DATASET CONTENT START

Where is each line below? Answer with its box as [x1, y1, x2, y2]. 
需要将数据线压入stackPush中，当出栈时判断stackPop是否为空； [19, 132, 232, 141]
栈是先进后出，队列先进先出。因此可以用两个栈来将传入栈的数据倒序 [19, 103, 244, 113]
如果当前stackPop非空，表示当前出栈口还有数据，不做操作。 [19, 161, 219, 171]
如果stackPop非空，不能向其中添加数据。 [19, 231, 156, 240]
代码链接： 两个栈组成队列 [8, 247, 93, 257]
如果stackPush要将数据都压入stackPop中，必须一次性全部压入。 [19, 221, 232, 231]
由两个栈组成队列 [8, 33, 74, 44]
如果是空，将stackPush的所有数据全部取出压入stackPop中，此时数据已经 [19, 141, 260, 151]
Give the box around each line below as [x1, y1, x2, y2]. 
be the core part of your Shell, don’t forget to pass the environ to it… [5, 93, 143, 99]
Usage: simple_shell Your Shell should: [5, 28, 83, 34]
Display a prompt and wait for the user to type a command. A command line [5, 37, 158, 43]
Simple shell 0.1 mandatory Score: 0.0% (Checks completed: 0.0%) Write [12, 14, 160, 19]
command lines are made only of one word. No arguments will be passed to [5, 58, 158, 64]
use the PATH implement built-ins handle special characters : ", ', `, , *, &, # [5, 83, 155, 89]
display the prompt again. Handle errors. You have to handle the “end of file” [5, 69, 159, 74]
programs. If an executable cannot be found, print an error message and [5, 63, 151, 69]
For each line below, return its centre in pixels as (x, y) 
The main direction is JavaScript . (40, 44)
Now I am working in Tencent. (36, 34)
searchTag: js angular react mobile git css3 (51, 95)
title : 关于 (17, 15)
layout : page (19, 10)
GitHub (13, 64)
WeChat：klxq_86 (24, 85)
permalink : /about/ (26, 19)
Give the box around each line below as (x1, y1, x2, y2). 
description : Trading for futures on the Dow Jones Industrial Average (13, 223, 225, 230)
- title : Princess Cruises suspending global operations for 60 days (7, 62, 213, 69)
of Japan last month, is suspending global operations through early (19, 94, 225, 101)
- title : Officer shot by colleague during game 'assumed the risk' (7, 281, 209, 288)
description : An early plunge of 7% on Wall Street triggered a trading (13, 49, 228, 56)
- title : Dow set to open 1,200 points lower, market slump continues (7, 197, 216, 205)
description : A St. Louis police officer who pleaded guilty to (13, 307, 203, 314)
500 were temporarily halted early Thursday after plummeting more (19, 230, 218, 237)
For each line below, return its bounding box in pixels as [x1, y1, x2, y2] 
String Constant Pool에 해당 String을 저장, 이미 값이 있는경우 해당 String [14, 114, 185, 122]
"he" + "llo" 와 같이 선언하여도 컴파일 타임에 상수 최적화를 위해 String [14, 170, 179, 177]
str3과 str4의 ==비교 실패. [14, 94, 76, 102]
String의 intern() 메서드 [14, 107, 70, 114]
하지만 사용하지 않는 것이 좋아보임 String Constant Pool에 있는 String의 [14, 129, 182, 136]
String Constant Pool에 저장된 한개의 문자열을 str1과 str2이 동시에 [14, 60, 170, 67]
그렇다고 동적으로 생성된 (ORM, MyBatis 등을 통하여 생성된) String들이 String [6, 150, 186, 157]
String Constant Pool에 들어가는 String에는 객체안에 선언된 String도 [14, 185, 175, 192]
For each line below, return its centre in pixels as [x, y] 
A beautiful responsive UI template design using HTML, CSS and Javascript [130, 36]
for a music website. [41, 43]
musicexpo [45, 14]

DATASET CONTENT END

Lines from the one containing "String Constant Pool에 저장된" through the last line of the records, both included, are the only ones to print, each exactly as it is.

String Constant Pool에 저장된 한개의 문자열을 str1과 str2이 동시에 [14, 60, 170, 67]
그렇다고 동적으로 생성된 (ORM, MyBatis 등을 통하여 생성된) String들이 String [6, 150, 186, 157]
String Constant Pool에 들어가는 String에는 객체안에 선언된 String도 [14, 185, 175, 192]
For each line below, return its centre in pixels as [x, y] 
A beautiful responsive UI template design using HTML, CSS and Javascript [130, 36]
for a music website. [41, 43]
musicexpo [45, 14]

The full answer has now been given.